- [What is expected]: In the listing below, find the line that contains "clustering is still" and the line that contains "Moreover, novel drugs". Quote both and every line between them, exactly, and nothing more.
========================================
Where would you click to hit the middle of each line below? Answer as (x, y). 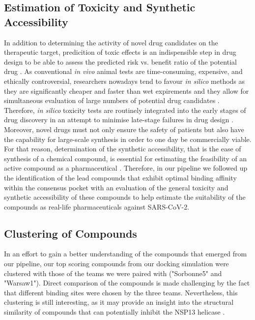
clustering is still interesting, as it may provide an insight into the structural (119, 302)
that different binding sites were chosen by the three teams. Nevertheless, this (121, 292)
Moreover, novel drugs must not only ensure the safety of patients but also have (124, 129)
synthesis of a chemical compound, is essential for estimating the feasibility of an (126, 158)
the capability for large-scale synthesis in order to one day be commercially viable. (128, 139)
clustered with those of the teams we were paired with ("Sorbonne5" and (113, 273)
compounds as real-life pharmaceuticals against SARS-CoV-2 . (97, 206)
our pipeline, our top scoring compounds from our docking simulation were (116, 264)
========================================
- [Solved problem]:
clustering is still interesting, as it may provide an insight into the structural (119, 302)
that different binding sites were chosen by the three teams. Nevertheless, this (121, 292)
Moreover, novel drugs must not only ensure the safety of patients but also have (124, 129)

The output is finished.